- _Source data_:
○ ○ ○ ○ ○
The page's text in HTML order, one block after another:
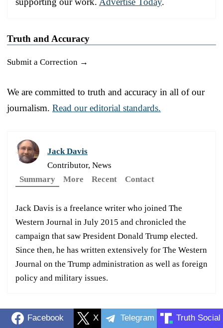
Truth and Accuracy
Submit a Correction →
We are committed to truth and accuracy in all of our
journalism. Read our editorial standards.
Jack Davis
Contributor, News
Summary
More Recent Contact
Jack Davis is a freelance writer who joined The
Western Journal in July 2015 and chronicled the
campaign that saw President Donald Trump elected.
Since then, he has written extensively for The Western
Journal on the Trump administration as well as foreign
policy and military issues.
Facebook X Telegram Truth Social
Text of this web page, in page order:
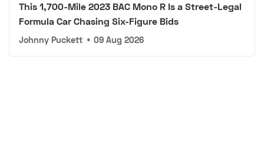
This 1,700-Mile 2023 BAC Mono R Is a Street-Legal
Formula Car Chasing Six-Figure Bids
Johnny Puckett • 09 Aug 2026
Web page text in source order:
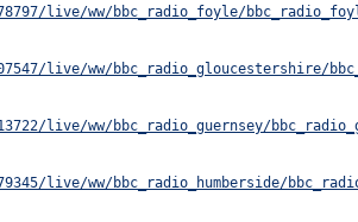
live/ww/bbc_radio_foyle/
live/ww/bbc_radio_gloucestershire/
live/ww/bbc_radio_guernsey/
live/ww/bbc_radio_humberside/
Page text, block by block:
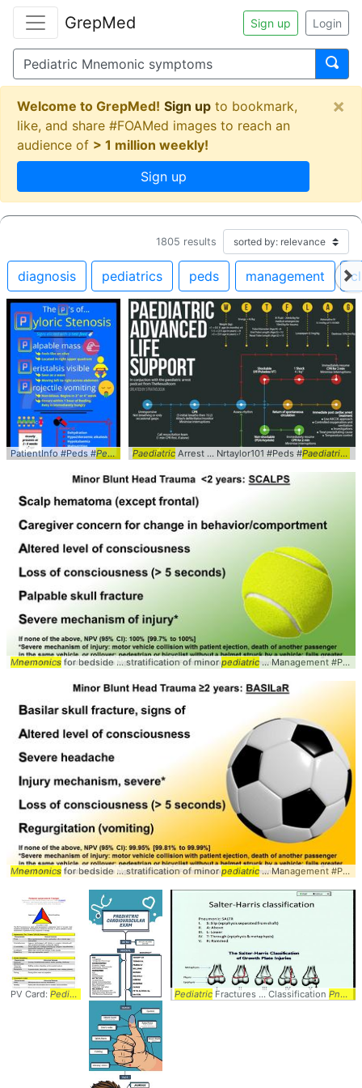
GrepMed Sign up Login
Welcome to GrepMed! Sign up to bookmark,
like, and share #FOAMed images to reach an
audience of > 1 million weekly!
Sign up
×
1805 results
diagnosis pediatrics peds management
PatientInfo #Peds #Pediatrics ... PyloricStenosis #Symptoms... #Overview #
Paediatric Arrest ... Nrtaylor101 #Peds #Paediatrics
Mnemonics for bedside ... stratification of minorpediatric... Management #Peds #
Mnemonics for bedside ... stratification of minorpediatric... Management #Peds #
PV Card: Pediatric ... Diagnosis #Peds #Pediatrics... Circulation #TICLS #
Pediatric Fractures ... Classification Pneumonic
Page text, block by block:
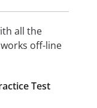
all the
off-line
Test
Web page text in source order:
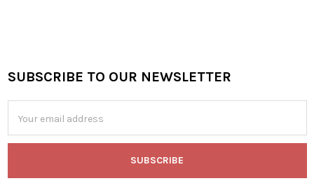
Footer
SUBSCRIBE TO OUR NEWSLETTER
Address
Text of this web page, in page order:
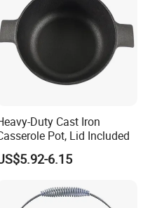
resistant porcelain-
secure grip when
Duty Cast Iron
Pot, Lid Included
6.15
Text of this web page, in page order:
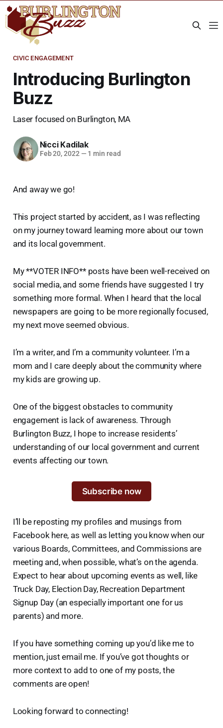
CIVIC ENGAGEMENT
Introducing Burlington
Buzz
Laser focused on Burlington, MA
Nicci Kadilak
Feb 20, 2022 — 1 min read
And away we go!
This project started by accident, as I was reflecting
on my journey toward learning more about our town
and its local government.
My **VOTER INFO** posts have been well-received on
social media, and some friends have suggested I try
something more formal. When I heard that the local
newspapers are going to be more regionally focused,
my next move seemed obvious.
I’m a writer, and I’m a community volunteer. I’m a
mom and I care deeply about the community where
my kids are growing up.
One of the biggest obstacles to community
engagement is lack of awareness. Through
Burlington Buzz, I hope to increase residents’
understanding of our local government and current
events affecting our town.
Subscribe now
I’ll be reposting my profiles and musings from
Facebook here, as well as letting you know when our
various Boards, Committees, and Commissions are
meeting and, when possible, what’s on the agenda.
Expect to hear about upcoming events as well, like
Truck Day, Election Day, Recreation Department
Signup Day (an especially important one for us
parents) and more.
If you have something coming up you’d like me to
mention, just email me. If you’ve got thoughts or
more context to add to one of my posts, the
comments are open!
Looking forward to connecting!
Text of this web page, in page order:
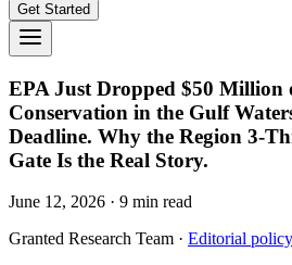
Get Started
EPA Just Dropped $50 Million
Conservation in the Gulf
Deadline. Why the Region 3-
Gate Is the Real Story.
June 12, 2026 · 9 min read
Granted Research Team · Editorial policy
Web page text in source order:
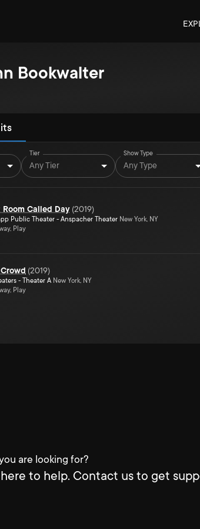
Bookwalter
Tier
Any Tier
Show Type
Any Type
Room Called Day (2019)
Public Theater - Anspacher Theater New York, NY
Play
(2019)
- Theater A New York, NY
Play
are looking for?
to help. Contact us to get
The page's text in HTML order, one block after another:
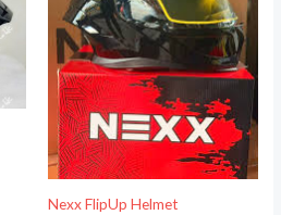
Nexx FlipUp Helmet
○ ○ ○ ○ ○
Pictures are to be left out; otherwise, retype exactly the lines from the first line of the data through the line containing "Jack Davis is".

The page's text in HTML order, one block after another:
Truth and Accuracy
Submit a Correction →
We are committed to truth and accuracy in all of our
journalism. Read our editorial standards.
Jack Davis
Contributor, News
Summary
More Recent Contact
Jack Davis is a freelance writer who joined The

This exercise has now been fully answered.